Google-owned artificial intelligence lab DeepMind have tackled one of the principal challenges in molecular biology – the determination of protein structure. Best-known for the AI programs that have defeated humans in chess, Go and Starcraft II, DeepMind have now developed a deep-learning program, called AlphaFold, that can determine the 3D shape of a protein from its amino acid sequence alone.
Proteins are large, complex molecules that underpin nearly all biological processes, from transporting oxygen to cells and detecting disease-causing pathogens to converting food into energy and producing more proteins. The information required for their synthesis is encoded in our DNA, which is then translated into long chains of amino acids which twist, bend and curve to form a 3D structure. Each protein has a unique structure, which determines how the protein can ‘move’ and ‘change’ and consequently, decides its function.
Therefore, predicting how these amino acid chains fold plays a significant part in understanding how the protein works. Unfortunately, while more than 200 million proteins have been discovered by scientists to date, less than 1% have had their structures solved. This immense challenge of creating a model of protein structure is illustrated by Levinthal’s paradox. This thought experiment postulates that if a protein were to adopt its correct shape by sequentially testing every possible conformation, it would take longer than the age of the known universe for the protein to reach its functional 3D structure, yet proteins fold spontaneously within milliseconds.
And this is not a new challenge: scientists have been working on the protein folding problem for decades. Experimental techniques such as X-ray crystallography, NMR spectroscopy and cryo-EM are used to solve protein structures in the lab, determining the position of each atom in the protein molecule in relation to all other atoms. However, these methods often require a long optimisation period and can be very expensive. Furthermore, some proteins prove exceptionally challenging for traditional methods – they can be difficult to purify in the lab, too unstable to work with or too flexible to be able to determine the location of some of their constituent atoms. Consequently, predicting the structure of a protein just from its amino acid sequence is a huge advancement in the field of structural biology.
The alphafold models are unprecedented in their accuracy, surpassing any previous models
In order to learn the principles which guide protein folding, the DeepMind team trained their algorithm on a public database containing 170,000 protein structures. Deep neural networks are employed to predict the properties of the protein from its amino acid sequence by predicting the distance between both pairs of amino acids and the angles between the chemical bonds that connect them. The deep learning algorithms are combined with an ‘attention algorithm’, which imitates a common jigsaw-solving strategy by connecting small clusters of amino acids before finding ways to join the structures of the clusters together into a complete protein structure. Finally, this information is used to generate a model of what the protein should look like. The AlphaFold models are unprecedented in their accuracy, surpassing the achievements of any previous computationally generated protein models.
In 2020, AlphaFold demonstrated its abilities by winning the biennial global competition, CASP (Critical Assessment of Protein Structure Prediction). The competition entails prediction of the structure of around 100 proteins, whose structure has been solved by traditional structural biology methods (but these are not made publicly available). Accuracy in comparison to the experimentally solved structures is marked on a 100-point scale, with a score of 90 being regarded as comparable to experimental techniques. AlphaFold determined the structure of around two thirds of the analysed proteins with accuracy comparable to experimental methods, and when ranked across all analysed proteins, AlphaFold had a median score of 92.5 out of 100. While AlphaFold also won CASP in 2018, this year it significantly outperformed other teams in each structure.
In a blog post, following the publication of a Nature study, the DeepMind researchers wrote: “It’s exciting to see these early signs of progress in protein folding, demonstrating the utility of AI for scientific discovery. Even though there’s a lot more work to do before we’re able to have a quantifiable impact on treating diseases, managing waste, and more, we know the potential is enormous.”
Looking forward, the DeepMind team envisions a future in which their software could facilitate the design of new drugs and improve our understanding of diseases caused by protein mutations and protein misfolding, such as cancer, Alzheimer’s and Parkinson’s disease.

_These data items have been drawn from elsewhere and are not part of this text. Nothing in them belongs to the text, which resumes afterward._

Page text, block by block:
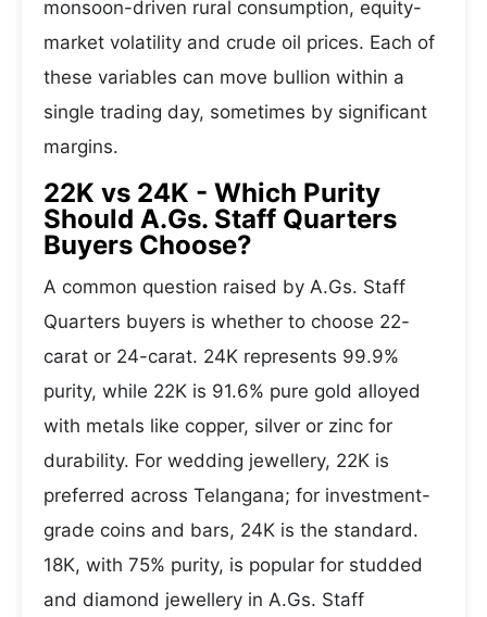
monsoon-driven rural consumption, equity-
market volatility and crude oil prices. Each of
these variables can move bullion within a
single trading day, sometimes by significant
margins.
22K vs 24K - Which Purity
Should A.Gs. Staff Quarters
Buyers Choose?
A common question raised by A.Gs. Staff
Quarters buyers is whether to choose 22-
carat or 24-carat. 24K represents 99.9%
purity, while 22K is 91.6% pure gold alloyed
with metals like copper, silver or zinc for
durability. For wedding jewellery, 22K is
preferred across Telangana; for investment-
grade coins and bars, 24K is the standard.
18K, with 75% purity, is popular for studded
and diamond jewellery in A.Gs. Staff
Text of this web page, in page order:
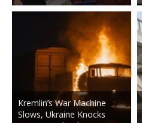
Kremlin’s War Machine
Slows, Ukraine Knocks
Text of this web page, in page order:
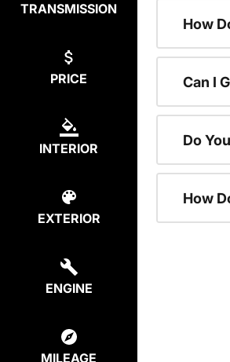
TRANSMISSION
PRICE
INTERIOR
EXTERIOR
ENGINE
MILEAGE
How
Can I
Do
How
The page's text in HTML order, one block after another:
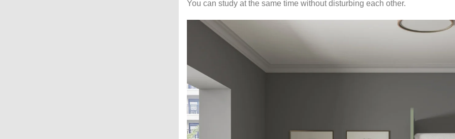
You can study at the same time without disturbing each other.
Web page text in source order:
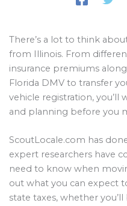
There’s a lot to think
from Illinois. From
insurance premiums
Florida DMV to transfer
vehicle registration,
and planning before you
ScoutLocale.com has
expert researchers have
need to know when
out what you can expect
state taxes, whether
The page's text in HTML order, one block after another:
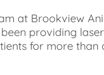
at Brookview
providing
for more than
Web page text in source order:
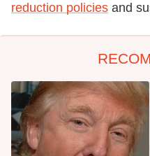
reduction policies and
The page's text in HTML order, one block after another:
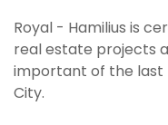
Royal - Hamilius is
real estate projects
important of the last
City.
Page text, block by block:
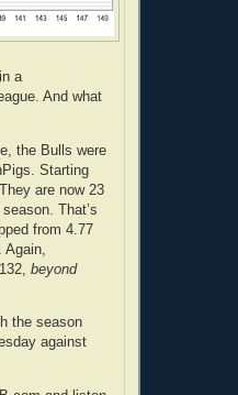
a
And what
the Bulls were
Starting
are now 23
That’s
from 4.77
beyond
the season
against
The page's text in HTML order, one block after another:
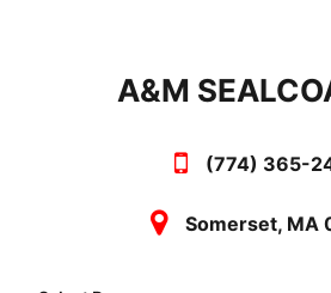
A&M
(774) 365-
Somerset, MA
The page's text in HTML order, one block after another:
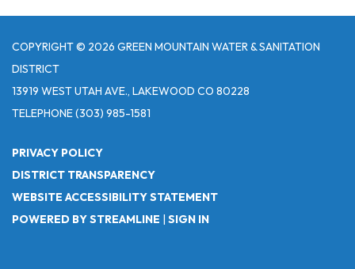
COPYRIGHT © 2026 GREEN MOUNTAIN WATER & SANITATION
DISTRICT
13919 WEST UTAH AVE., LAKEWOOD CO 80228
TELEPHONE(303) 985-1581
PRIVACY POLICY
DISTRICT TRANSPARENCY
WEBSITE ACCESSIBILITY STATEMENT
POWERED BY STREAMLINE | SIGN IN
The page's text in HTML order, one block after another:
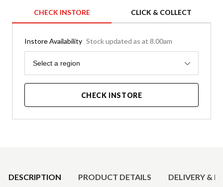
CHECK INSTORE CLICK & COLLECT
Instore Availability Stock updated as at 8.00am
Region
Select a region
CHECK INSTORE
DESCRIPTION PRODUCT DETAILS DELIVERY &
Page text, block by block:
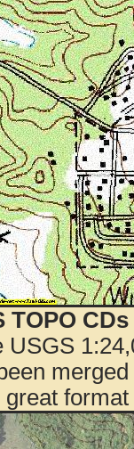
TOPO
USGS
great
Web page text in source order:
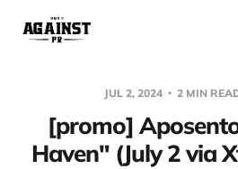
JUL 2, 2024 2 MIN
[promo]
Haven" (July 2 via

Predicted protein structures could also be key in conceiving new therapies against human pathogens which rely on interactions between microbial and host proteins to establish infection. Indeed, DeepMind has already started collaborations with a number of scientific groups, working on parasitic diseases like malaria, sleeping sickness and leishmaniasis. A deep understanding of how proteins fold could also assist in the design of novel proteins with functions that are beneficial for society. For example, biodegradable enzymes could be designed to help the breakdown of waste and pollutants such as plastic and oil in a more environmentally friendly way.
Ultimately, while AlphaFold has a long way to go before it can truly compete with conventional experimental techniques, this is a huge step forward in the field of structural biology. And the DeepMind team already have their eyes set on the next challenge – figuring out how proteins interact to form larger complexes and how proteins interact with other biological molecules, such as lipids and nucleic acids.